Ingredienti
| 300 g | Fagioli secchi bianchi (cannellini o bianchi di Spagna) |
| 200 g | Pasta corta (ditalini, tubetti o ditali rigati) |
| 250 g | Asparagi selvatici freschi (o asparagi coltivati medi) |
| 1 cipolla media | Cipolla bianca intera per il brodo |
| 2 spicchi | Aglio |
| 5 cucchiai | Olio d'oliva extra vergine |
| 1 pizzico | Sale fino |
| 1 pizzico | Peperoncino rosso secco (facoltativo) |
Valori nutrizionali
| 95 kcal | Energia |
| 5 g | Proteine |
| 2,5 g | Grassi |
| 0,4 g | di cui saturi |
| 14 g | Carboidrati |
| 0,5 g | di cui zuccheri |
| 2,8 g | Fibre |
| 0,6 g | Sale |
Come si prepara
1
Ammollare i fagioli
La sera prima, versa i fagioli secchi in una ciotola, copri d'acqua fredda per 8-10 ore. Il giorno dopo scola l'acqua d'ammollo, risciacqua bene sotto l'acqua corrente.
2
Cuocere i fagioli
In un pentolone metti i fagioli sgocciolati, aggiungi 1,5 litri d'acqua fredda, la cipolla intera e uno spicchio d'aglio schiacciato.
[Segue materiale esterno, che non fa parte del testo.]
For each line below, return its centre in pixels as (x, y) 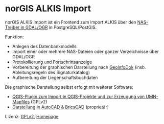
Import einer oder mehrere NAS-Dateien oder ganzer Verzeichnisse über (85, 51)
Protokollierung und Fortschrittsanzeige (52, 62)
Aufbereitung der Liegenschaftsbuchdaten (55, 77)
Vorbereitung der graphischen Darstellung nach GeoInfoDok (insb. (79, 67)
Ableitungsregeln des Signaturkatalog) (51, 72)
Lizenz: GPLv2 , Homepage (32, 116)
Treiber (12, 27)
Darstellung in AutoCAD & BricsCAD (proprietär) (60, 107)
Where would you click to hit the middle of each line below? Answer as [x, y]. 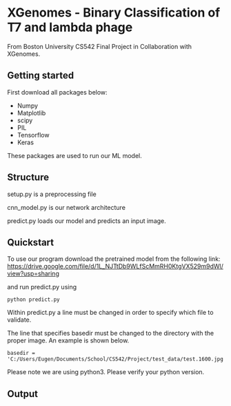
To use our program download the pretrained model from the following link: [114, 259]
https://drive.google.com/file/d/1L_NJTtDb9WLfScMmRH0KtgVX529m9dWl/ [115, 267]
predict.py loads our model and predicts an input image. [87, 221]
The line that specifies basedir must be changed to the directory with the [111, 333]
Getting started [41, 76]
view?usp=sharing [33, 273]
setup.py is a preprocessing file [52, 194]
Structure [28, 177]
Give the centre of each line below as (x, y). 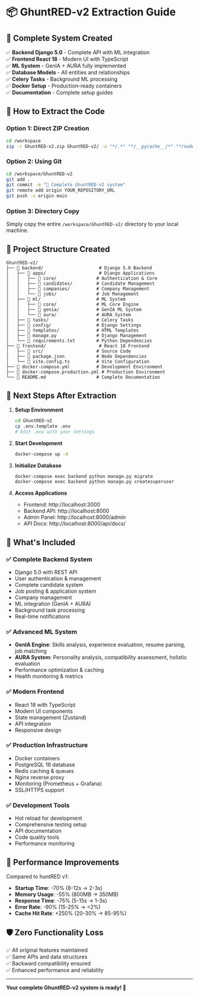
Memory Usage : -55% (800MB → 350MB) (67, 894)
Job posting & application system (55, 591)
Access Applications (41, 493)
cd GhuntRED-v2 (33, 421)
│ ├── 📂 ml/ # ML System (66, 299)
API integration (33, 724)
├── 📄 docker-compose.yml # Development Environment (84, 367)
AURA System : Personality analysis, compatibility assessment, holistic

Porta a ebollizione, abbassa il fuoco a medio e cuoci per 50-60 minuti finché i fagioli non sono molto morbidi e iniziano a sfasciarsi. Scarta la cipolla e l'aglio. Mantieni il brodo denso, non versarlo, perché servirà per la cremosità finale.
3
Preparare gli asparagi
Nel frattempo, rimuovi gli ultimi 3-4 centimetri della parte inferiore e dura degli asparagi con un coltello affilato, sciacqua bene sotto l'acqua fredda. Taglia gli asparagi in pezzetti di 2 centimetri.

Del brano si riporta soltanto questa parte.